Good news, sports fans. The El Paso economy is growing, according to this story in the El Paso Inc.
“As far as construction goes, you couldn’t ask for anything better,” [Adam Pacheco, the El Paso Director of Associated General Contractors,] said, describing the projects underway half way through 2017. “This is pretty much what contractors look for.”
By far, the majority of work is publicly financed — the city quality of life bond projects, highway construction and a new building at Texas Tech’s Paul L. Foster School of Medicine to name a few projects.
But, Pacheco said, there’s nothing wrong with that because private investment comes right behind it.
“It goes hand in hand,” he said. “You build a new school, and homes go up around it.”

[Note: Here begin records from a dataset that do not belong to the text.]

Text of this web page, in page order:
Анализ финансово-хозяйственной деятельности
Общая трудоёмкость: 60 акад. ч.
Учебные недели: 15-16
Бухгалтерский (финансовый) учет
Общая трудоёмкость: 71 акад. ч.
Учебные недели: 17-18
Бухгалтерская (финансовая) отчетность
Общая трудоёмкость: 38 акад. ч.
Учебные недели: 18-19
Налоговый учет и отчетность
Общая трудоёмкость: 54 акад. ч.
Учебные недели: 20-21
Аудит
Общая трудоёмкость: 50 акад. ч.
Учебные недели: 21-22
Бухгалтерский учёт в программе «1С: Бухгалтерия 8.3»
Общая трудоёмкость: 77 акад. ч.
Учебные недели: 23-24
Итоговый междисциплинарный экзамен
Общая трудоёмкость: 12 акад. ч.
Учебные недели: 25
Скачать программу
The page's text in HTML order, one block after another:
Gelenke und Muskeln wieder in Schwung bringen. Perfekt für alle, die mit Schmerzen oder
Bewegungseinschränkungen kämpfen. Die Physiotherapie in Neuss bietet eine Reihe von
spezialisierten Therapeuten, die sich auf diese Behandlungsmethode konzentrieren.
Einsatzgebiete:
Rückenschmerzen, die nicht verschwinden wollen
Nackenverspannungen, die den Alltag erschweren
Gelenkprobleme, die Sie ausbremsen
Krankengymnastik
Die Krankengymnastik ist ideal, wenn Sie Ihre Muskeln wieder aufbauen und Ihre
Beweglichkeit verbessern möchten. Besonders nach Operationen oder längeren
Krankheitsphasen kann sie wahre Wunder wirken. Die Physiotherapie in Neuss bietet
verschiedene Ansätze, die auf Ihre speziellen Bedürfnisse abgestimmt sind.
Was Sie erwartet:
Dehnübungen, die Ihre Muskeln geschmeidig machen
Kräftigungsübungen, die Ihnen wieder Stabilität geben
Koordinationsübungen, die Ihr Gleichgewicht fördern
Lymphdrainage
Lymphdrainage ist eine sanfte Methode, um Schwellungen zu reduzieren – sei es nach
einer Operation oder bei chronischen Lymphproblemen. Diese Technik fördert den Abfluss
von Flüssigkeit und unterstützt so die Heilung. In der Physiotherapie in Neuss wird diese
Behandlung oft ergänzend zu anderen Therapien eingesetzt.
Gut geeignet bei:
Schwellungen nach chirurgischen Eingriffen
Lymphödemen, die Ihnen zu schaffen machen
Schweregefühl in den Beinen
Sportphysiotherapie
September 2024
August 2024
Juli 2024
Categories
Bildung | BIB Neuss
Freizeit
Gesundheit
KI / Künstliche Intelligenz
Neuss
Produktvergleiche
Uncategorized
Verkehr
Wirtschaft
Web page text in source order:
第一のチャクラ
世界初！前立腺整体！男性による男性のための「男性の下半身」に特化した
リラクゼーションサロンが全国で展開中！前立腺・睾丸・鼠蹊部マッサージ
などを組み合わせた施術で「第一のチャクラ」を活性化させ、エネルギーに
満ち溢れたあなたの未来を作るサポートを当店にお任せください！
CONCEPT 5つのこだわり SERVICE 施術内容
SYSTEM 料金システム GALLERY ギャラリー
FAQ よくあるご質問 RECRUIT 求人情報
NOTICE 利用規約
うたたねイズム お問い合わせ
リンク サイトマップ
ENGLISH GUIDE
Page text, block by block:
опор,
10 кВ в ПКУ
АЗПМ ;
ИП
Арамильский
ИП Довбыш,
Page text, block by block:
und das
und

Right. But where, pray tell, do the people who are going to live in those houses come from? If they move to El Paso drawn by the growing economy, that’s one thing. But if they’re just moving from Sunset Heights to the fringe, that’s not real economic development, except, maybe, for the contractors and developers.
Let’s talk economics. To simplify to the point where we can have an intelligent discussion about it, let’s pretend El Paso is an economic island. You get an injection of outside money, like, from highway construction or a new building at Texas Tech’s Paul L. Foster School of Medicine, and that’s good. The money flows into the local economy, and the construction workers go to restaurants and bars, and shop at our farmer’s markets where they buy locally sourced fruits and vegetables, and maybe they buy new cars made at our local car factory, (because, remember, we’re pretending that El Paso is an economic island), and all that outside money grows our economy as it circulates.

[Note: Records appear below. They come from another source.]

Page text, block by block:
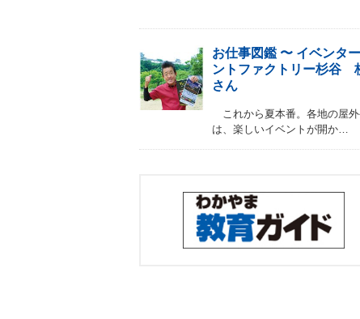
お仕事図鑑 〜 イベンタ
ントファクトリー杉谷
さん
これから夏本番。各地の屋
は、楽しいイベントが開か…
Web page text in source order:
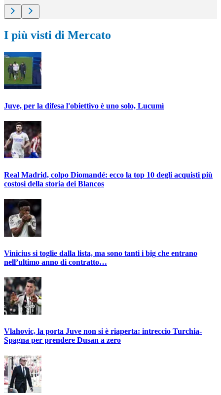
I più visti di Mercato
Juve, per la difesa l'obiettivo è uno solo, Lucumì
Real Madrid, colpo Diomandé: ecco la top 10 degli acquisti più
costosi della storia dei Blancos
Vinicius si toglie dalla lista, ma sono tanti i big che entrano
nell’ultimo anno di contratto…
Vlahovic, la porta Juve non si è riaperta: intreccio Turchia-
Spagna per prendere Dusan a zero
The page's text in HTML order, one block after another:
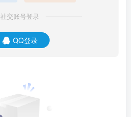
社交账号登录
QQ登录
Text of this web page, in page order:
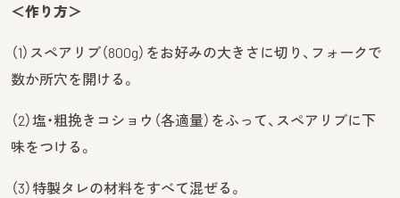
＜作り方＞
（1）スペアリブ（800g）をお好みの大きさに切り、フォークで
数か所穴を開ける。
（2）塩・粗挽きコショウ（各適量）をふって、スペアリブに下
味をつける。
（3）特製タレの材料をすべて混ぜる。
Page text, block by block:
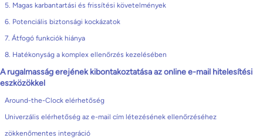
5. Magas karbantartási és frissítési követelmények
6. Potenciális biztonsági kockázatok
7. Átfogó funkciók hiánya
8. Hatékonyság a komplex ellenőrzés kezelésében
A rugalmasság erejének kibontakoztatása az online e-mail hitelesítési
eszközökkel
Around-the-Clock elérhetőség
Univerzális elérhetőség az e-mail cím létezésének ellenőrzéséhez
zökkenőmentes integráció

But those Quality of Life projects are different fish all together. That’s not new money in the local economy. That’s just taking money out of the taxpayers’ pockets and giving it to the contractors. Now the contractors are spending the money that the taxpayers would have spent. In short, no net gain for the economy.
But that’s not all. El Paso is not an economic island. El Paso doesn’t, for instance, have a local car factory. So that if the contractors buy new cars, that money leaks out of the local economy, in what economists call, in an uncharacteristic example of plain speaking, “leakages.”

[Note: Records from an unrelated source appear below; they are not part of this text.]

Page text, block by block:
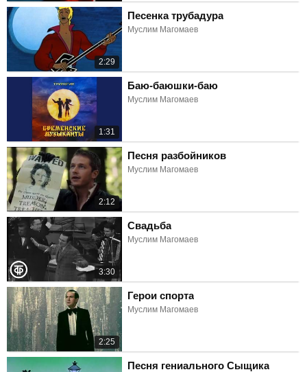
2:29
Песенка трубадура
Муслим Магомаев
1:31
Баю-баюшки-баю
Муслим Магомаев
2:12
Песня разбойников
Муслим Магомаев
3:30
Свадьба
Муслим Магомаев
2:25
Герои спорта
Муслим Магомаев
Песня гениального Сыщика
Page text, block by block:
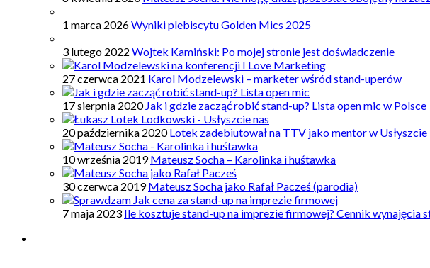
1 marca 2026Wyniki plebiscytu Golden Mics 2025
3 lutego 2022 Wojtek Kamiński: Po mojej stronie jest doświadczenie
27 czerwca 2021 Karol Modzelewski – marketer wśród stand-uperów
17 sierpnia 2020 Jak i gdzie zacząć robić stand-up? Lista open mic w Polsce
20 października 2020 Lotek zadebiutował na TTV jako mentor w Usłyszcie
10 września 2019 Mateusz Socha – Karolinka i huśtawka
30 czerwca 2019 Mateusz Socha jako Rafał Pacześ (parodia)
7 maja 2023 Ile kosztuje stand-up na imprezie firmowej? Cennik wynajęcia
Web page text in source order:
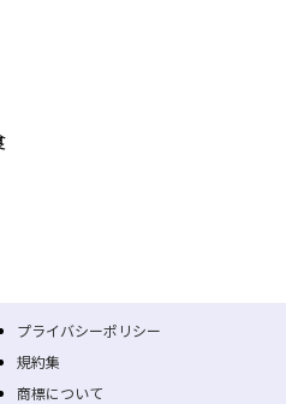
プライバシーポリシー
規約集
商標について
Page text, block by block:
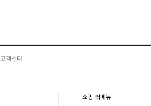
고객센터
쇼핑 퀵메뉴
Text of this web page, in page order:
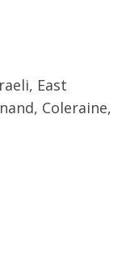
East
Coleraine,
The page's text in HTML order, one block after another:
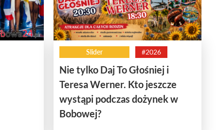
Slider #2026
Nie tylko Daj To Głośniej i
Teresa Werner. Kto jeszcze
wystąpi podczas dożynek w
Bobowej?

That’s right. Some of that money circulates around the local economy before it squirts out to Detroit, or Seoul, but eventually it leaves the local economy via leakages.
Now here’s the bad part. You might think that El Paso benefits from the leakages of other economies, like that money someone is investing in highway projects or new buildings at Texas Tech’s Paul L. Foster School of Medicine. And you’d be right. El Paso’s economy is growing precisely because we’ve got those outside funds coming in. But what else? We’re not selling cars to Californians, or blue jeans to the British. Not much. The best we can hope for is more infusions from government or semi-government institutions, like Texas Tech. That’s no way to build a healthy, vibrant, sustainable economy.
And have you ever been to a job site in El Paso? At job sites in El Paso, the lingua franca is usually Spanish, and a lot of the workers are native Mexicans. A lot of that construction money crosses the bridge every payday, which represents a leakage for the El Paso economy, and an infusion for the Juarez economy. I’m not being judgemental, I’m just explaining the facts on the ground. That Quality of Life bond money is coming out of your pocket, and boosting our sister city’s economy.
And let’s not even mention the opportunity costs of devoting so many tax dollars to the Quality of Life bond projects. Let’s not talk about what other worthwhile projects we could have spent that money on. Like education, or high-speed internet access, or infrastructure, like fixing potholes. Let’s not talk about our soaring property tax rates, which make any kind of capital investment prohibitive. Let’s not talk about that at all. I’m not even going to mention it.
But at least the contractors are benefiting. And the developers. And the real estate speculators. And our political class. Maybe they’ll wave to us as they drive by in their new cars.
They’re having a party. We’re not invited.